• Goal of the exercise: An exact copy of all the entries is needed, with no images in it.

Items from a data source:
================================

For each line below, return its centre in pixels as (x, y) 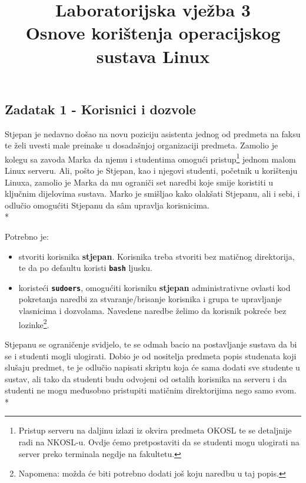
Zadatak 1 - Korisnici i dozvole (100, 109)
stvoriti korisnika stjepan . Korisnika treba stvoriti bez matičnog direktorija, (157, 256)
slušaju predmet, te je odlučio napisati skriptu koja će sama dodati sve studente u (152, 367)
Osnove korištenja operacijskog (153, 33)
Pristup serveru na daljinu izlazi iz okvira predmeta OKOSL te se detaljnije (155, 430)
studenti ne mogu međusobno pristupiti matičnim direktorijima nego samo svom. (151, 390)
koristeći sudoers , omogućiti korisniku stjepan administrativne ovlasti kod (154, 287)
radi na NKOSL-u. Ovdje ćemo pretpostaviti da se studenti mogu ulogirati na (159, 442)
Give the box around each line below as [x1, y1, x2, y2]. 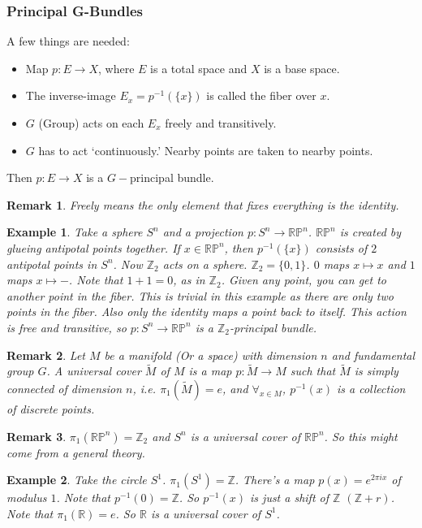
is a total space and [150, 59, 248, 76]
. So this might [324, 427, 398, 444]
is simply [354, 362, 398, 379]
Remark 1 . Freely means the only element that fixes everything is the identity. [6, 196, 399, 213]
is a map [188, 362, 232, 379]
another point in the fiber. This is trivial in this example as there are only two [6, 287, 394, 304]
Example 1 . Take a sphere [6, 223, 143, 240]
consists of [315, 239, 368, 256]
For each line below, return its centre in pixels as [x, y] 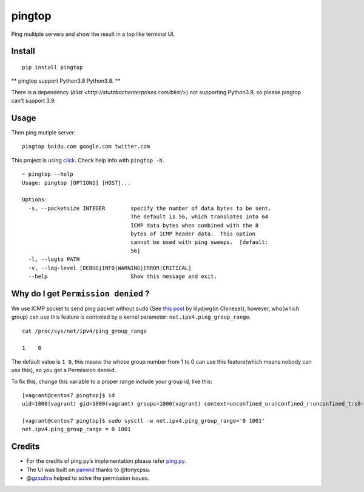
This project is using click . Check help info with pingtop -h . [88, 160]
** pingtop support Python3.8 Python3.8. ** [66, 81]
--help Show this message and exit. [123, 276]
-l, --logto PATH [54, 259]
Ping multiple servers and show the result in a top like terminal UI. [93, 34]
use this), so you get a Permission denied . [64, 370]
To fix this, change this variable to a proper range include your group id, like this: [112, 381]
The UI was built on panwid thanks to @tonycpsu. [89, 469]
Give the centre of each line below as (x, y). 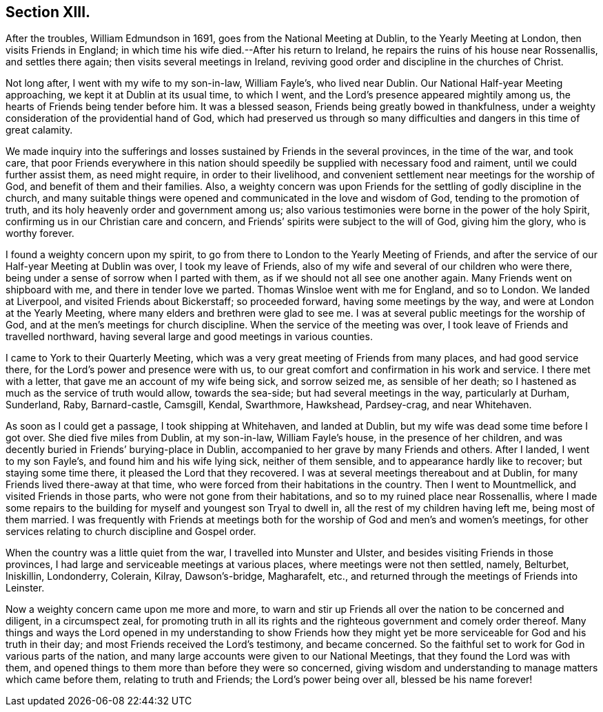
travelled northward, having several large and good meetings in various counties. (189, 337)
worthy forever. (40, 233)
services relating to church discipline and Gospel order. (131, 532)
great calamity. (39, 130)
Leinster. (25, 588)
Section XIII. (48, 12)
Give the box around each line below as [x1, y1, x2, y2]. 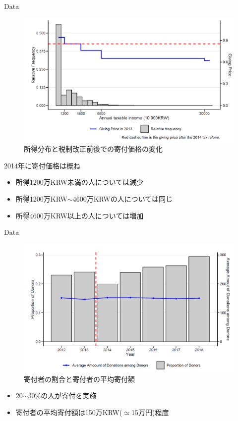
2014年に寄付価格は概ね [4, 160, 80, 170]
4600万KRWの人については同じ [72, 194, 173, 204]
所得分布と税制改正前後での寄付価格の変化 [24, 144, 163, 154]
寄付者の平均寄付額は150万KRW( [15, 407, 122, 417]
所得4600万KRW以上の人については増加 [15, 210, 144, 220]
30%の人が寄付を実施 [28, 390, 97, 401]
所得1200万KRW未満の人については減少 [15, 177, 144, 187]
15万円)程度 [131, 407, 169, 417]
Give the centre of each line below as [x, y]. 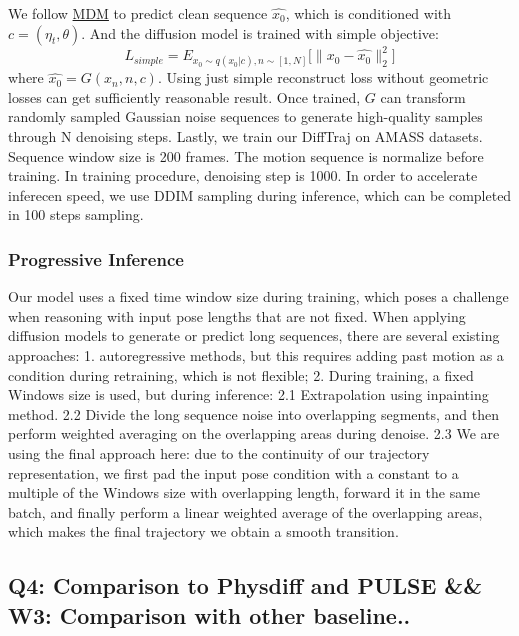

================================

• Your solution:
For each line below, return its centre in pixels as (x, y) 
Zadatak 1 - Korisnici i dozvole (100, 109)
stvoriti korisnika stjepan . Korisnika treba stvoriti bez matičnog direktorija, (157, 256)
slušaju predmet, te je odlučio napisati skriptu koja će sama dodati sve studente u (152, 367)
Osnove korištenja operacijskog (153, 33)
Pristup serveru na daljinu izlazi iz okvira predmeta OKOSL te se detaljnije (155, 430)
studenti ne mogu međusobno pristupiti matičnim direktorijima nego samo svom. (151, 390)
koristeći sudoers , omogućiti korisniku stjepan administrativne ovlasti kod (154, 287)
radi na NKOSL-u. Ovdje ćemo pretpostaviti da se studenti mogu ulogirati na (159, 442)
Give the box around each line below as [x1, y1, x2, y2]. 
is a total space and [150, 59, 248, 76]
. So this might [324, 427, 398, 444]
is simply [354, 362, 398, 379]
Remark 1 . Freely means the only element that fixes everything is the identity. [6, 196, 399, 213]
is a map [188, 362, 232, 379]
another point in the fiber. This is trivial in this example as there are only two [6, 287, 394, 304]
Example 1 . Take a sphere [6, 223, 143, 240]
consists of [315, 239, 368, 256]
For each line below, return its centre in pixels as [x, y] 
This project is using click . Check help info with pingtop -h . [88, 160]
** pingtop support Python3.8 Python3.8. ** [66, 81]
--help Show this message and exit. [123, 276]
-l, --logto PATH [54, 259]
Ping multiple servers and show the result in a top like terminal UI. [93, 34]
use this), so you get a Permission denied . [64, 370]
To fix this, change this variable to a proper range include your group id, like this: [112, 381]
The UI was built on panwid thanks to @tonycpsu. [89, 469]
Give the centre of each line below as (x, y). 
travelled northward, having several large and good meetings in various counties. (189, 337)
worthy forever. (40, 233)
services relating to church discipline and Gospel order. (131, 532)
great calamity. (39, 130)
Leinster. (25, 588)
Section XIII. (48, 12)
Give the box around each line below as [x1, y1, x2, y2]. 
2014年に寄付価格は概ね [4, 160, 80, 170]
4600万KRWの人については同じ [72, 194, 173, 204]
所得分布と税制改正前後での寄付価格の変化 [24, 144, 163, 154]
寄付者の平均寄付額は150万KRW( [15, 407, 122, 417]
所得4600万KRW以上の人については増加 [15, 210, 144, 220]
30%の人が寄付を実施 [28, 390, 97, 401]
所得1200万KRW未満の人については減少 [15, 177, 144, 187]
15万円)程度 [131, 407, 169, 417]
Give the centre of each line below as [x, y]. 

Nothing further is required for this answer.